Please write out only the lines from the line with "infraajuste ( undefitting ). (84, 758)" to the line with "Install the dependncies: pip", inclusive, exactly as they stand below, without the pictures.

Record set Block Start

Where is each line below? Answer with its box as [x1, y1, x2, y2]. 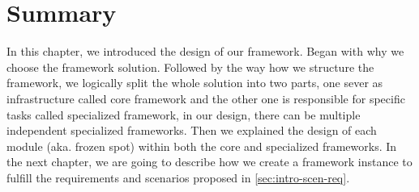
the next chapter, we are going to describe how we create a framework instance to [6, 153, 413, 170]
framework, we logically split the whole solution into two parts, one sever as [6, 74, 383, 91]
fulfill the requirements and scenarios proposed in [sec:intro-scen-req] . [6, 169, 350, 186]
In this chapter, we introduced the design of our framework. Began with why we [6, 43, 404, 60]
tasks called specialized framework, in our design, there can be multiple [6, 106, 361, 123]
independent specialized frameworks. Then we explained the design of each [6, 122, 377, 139]
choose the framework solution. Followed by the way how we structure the [6, 58, 374, 75]
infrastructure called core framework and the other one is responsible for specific [6, 90, 405, 106]
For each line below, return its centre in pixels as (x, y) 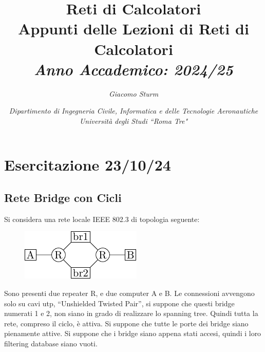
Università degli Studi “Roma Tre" (134, 121)
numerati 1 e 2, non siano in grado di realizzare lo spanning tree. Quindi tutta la (131, 313)
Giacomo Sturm (134, 93)
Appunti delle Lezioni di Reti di (134, 29)
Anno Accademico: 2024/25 (134, 69)
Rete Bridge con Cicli (63, 198)
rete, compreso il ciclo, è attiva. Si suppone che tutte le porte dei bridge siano (126, 323)
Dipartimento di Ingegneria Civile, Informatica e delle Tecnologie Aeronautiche (134, 111)
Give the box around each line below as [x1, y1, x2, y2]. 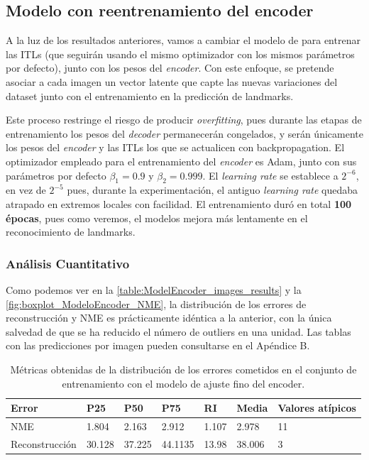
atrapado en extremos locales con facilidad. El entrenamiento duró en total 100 [6, 196, 352, 211]
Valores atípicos [277, 400, 356, 415]
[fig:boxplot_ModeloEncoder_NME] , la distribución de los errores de [6, 296, 307, 311]
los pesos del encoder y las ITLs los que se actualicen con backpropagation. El [6, 140, 345, 155]
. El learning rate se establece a [202, 168, 338, 182]
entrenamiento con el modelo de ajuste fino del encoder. [62, 376, 305, 390]
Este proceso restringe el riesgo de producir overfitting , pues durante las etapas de [6, 112, 362, 127]
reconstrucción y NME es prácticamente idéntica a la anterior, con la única [6, 310, 332, 325]
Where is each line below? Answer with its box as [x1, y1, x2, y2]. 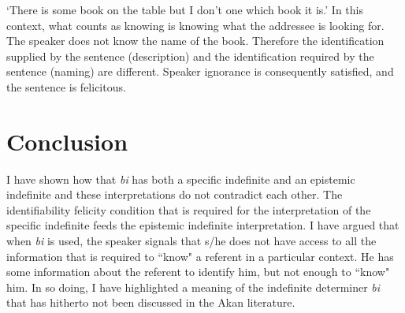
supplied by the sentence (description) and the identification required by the [6, 47, 374, 64]
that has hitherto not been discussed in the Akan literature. [6, 294, 295, 311]
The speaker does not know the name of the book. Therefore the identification [6, 32, 385, 49]
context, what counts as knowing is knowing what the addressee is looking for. [6, 17, 385, 33]
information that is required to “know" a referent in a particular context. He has [6, 248, 394, 264]
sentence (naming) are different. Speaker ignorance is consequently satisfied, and [6, 63, 394, 80]
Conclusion [6, 125, 128, 157]
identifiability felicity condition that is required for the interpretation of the [6, 201, 371, 218]
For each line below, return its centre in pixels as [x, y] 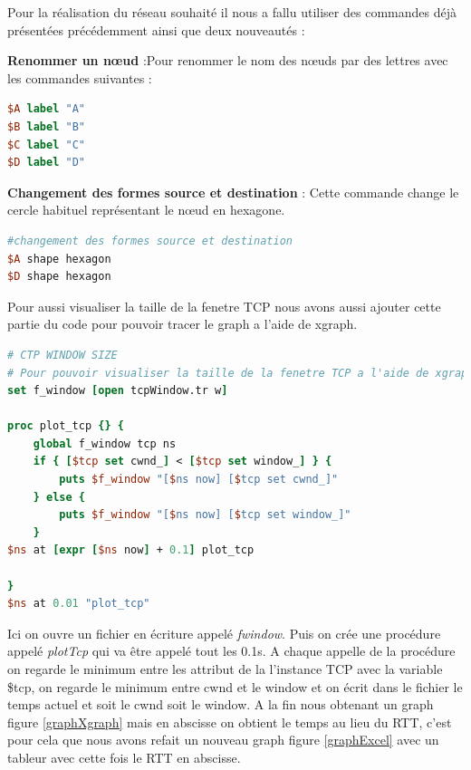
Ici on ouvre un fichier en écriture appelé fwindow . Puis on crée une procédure [224, 633]
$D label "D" [46, 163]
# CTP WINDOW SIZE [62, 355]
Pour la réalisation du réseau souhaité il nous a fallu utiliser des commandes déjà [232, 12]
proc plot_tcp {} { [66, 426]
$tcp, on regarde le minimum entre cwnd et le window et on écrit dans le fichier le [235, 686]
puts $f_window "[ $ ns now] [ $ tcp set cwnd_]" [199, 480]
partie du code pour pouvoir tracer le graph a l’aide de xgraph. [183, 324]
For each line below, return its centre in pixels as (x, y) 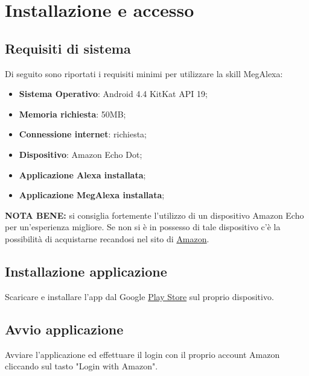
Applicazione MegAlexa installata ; (92, 195)
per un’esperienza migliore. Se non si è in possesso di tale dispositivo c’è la (143, 227)
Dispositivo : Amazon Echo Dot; (81, 154)
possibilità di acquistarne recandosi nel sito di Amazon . (107, 238)
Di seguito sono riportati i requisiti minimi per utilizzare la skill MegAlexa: (144, 73)
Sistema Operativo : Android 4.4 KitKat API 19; (113, 94)
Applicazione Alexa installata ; (82, 174)
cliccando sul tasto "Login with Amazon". (81, 366)
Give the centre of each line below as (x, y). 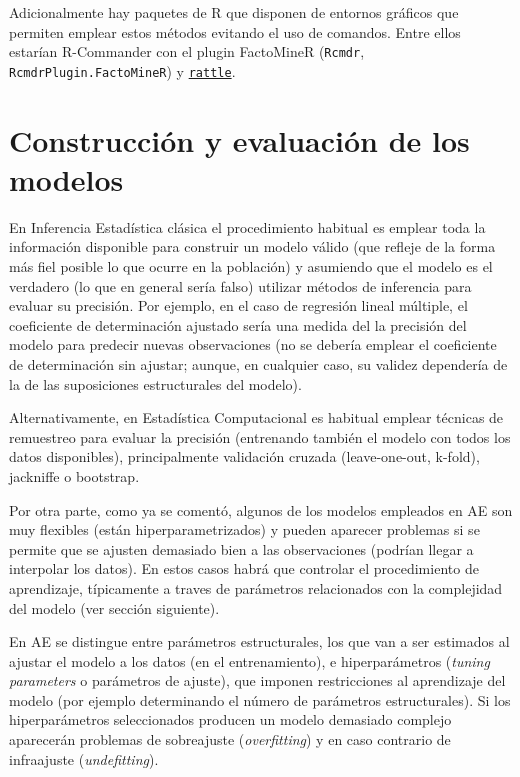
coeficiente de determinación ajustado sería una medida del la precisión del (238, 324)
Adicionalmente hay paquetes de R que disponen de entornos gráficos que (234, 12)
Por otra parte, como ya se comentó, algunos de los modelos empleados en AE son (261, 509)
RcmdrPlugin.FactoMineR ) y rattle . (122, 70)
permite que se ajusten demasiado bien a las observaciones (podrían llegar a (241, 548)
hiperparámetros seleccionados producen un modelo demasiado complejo (230, 719)
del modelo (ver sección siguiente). (114, 607)
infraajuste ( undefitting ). (84, 758)
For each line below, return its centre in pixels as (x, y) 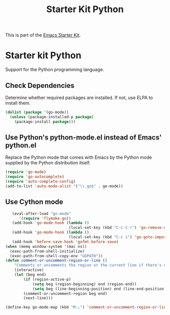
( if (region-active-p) (47, 279)
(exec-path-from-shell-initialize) (47, 251)
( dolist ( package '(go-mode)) (37, 112)
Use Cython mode (34, 202)
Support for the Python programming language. (55, 70)
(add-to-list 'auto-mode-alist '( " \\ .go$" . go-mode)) (64, 186)
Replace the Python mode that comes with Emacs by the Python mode (79, 157)
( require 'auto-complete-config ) (40, 182)
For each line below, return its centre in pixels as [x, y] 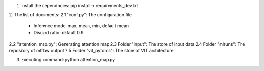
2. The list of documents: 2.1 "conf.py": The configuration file [70, 15]
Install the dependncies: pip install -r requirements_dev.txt [80, 6]
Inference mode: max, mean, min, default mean [81, 26]
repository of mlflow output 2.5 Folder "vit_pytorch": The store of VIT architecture [91, 50]
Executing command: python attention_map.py [68, 60]
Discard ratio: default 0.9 [58, 33]
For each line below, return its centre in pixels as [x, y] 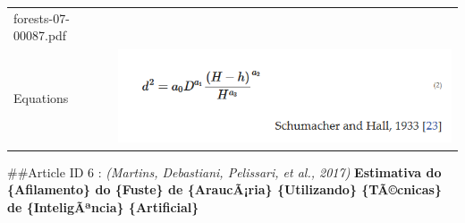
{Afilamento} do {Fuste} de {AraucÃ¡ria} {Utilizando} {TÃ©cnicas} [224, 189]
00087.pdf [40, 35]
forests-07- [42, 17]
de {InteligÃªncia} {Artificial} [103, 206]
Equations [41, 97]
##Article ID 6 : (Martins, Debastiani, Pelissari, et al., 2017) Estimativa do [224, 172]
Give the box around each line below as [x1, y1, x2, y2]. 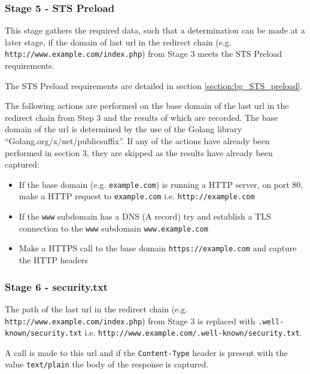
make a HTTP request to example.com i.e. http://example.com [19, 190, 255, 202]
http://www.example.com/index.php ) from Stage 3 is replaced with [5, 314, 256, 327]
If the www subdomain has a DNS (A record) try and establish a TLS [19, 210, 271, 223]
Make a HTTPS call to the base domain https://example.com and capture [19, 242, 297, 254]
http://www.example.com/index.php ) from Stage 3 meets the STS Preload [5, 47, 282, 60]
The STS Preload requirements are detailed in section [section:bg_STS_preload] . [5, 79, 303, 92]
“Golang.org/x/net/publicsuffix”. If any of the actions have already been [5, 135, 270, 147]
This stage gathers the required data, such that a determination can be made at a [5, 24, 305, 37]

Record set Block End

▶ [Exercise answer]:
infraajuste ( undefitting ). (84, 758)
For each line below, return its centre in pixels as (x, y) 
( if (region-active-p) (47, 279)
(exec-path-from-shell-initialize) (47, 251)
( dolist ( package '(go-mode)) (37, 112)
Use Cython mode (34, 202)
Support for the Python programming language. (55, 70)
(add-to-list 'auto-mode-alist '( " \\ .go$" . go-mode)) (64, 186)
Replace the Python mode that comes with Emacs by the Python mode (79, 157)
( require 'auto-complete-config ) (40, 182)
For each line below, return its centre in pixels as [x, y] 
2. The list of documents: 2.1 "conf.py": The configuration file [70, 15]
Install the dependncies: pip install -r requirements_dev.txt [80, 6]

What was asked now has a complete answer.